↓

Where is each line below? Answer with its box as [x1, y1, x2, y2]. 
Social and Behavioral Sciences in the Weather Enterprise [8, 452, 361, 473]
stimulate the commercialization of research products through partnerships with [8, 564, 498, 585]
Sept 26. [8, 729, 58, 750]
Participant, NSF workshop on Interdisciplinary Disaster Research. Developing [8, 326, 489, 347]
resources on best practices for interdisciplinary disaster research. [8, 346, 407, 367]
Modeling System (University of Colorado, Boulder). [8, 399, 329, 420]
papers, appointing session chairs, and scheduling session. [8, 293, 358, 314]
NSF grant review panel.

↑

Work instructions - Retype the listing above without a single difference.

Exercise response -
Where is each line below? Answer with its box as [x1, y1, x2, y2]. 
Social and Behavioral Sciences in the Weather Enterprise [8, 452, 361, 473]
stimulate the commercialization of research products through partnerships with [8, 564, 498, 585]
Sept 26. [8, 729, 58, 750]
Participant, NSF workshop on Interdisciplinary Disaster Research. Developing [8, 326, 489, 347]
resources on best practices for interdisciplinary disaster research. [8, 346, 407, 367]
Modeling System (University of Colorado, Boulder). [8, 399, 329, 420]
papers, appointing session chairs, and scheduling session. [8, 293, 358, 314]
NSF grant review panel.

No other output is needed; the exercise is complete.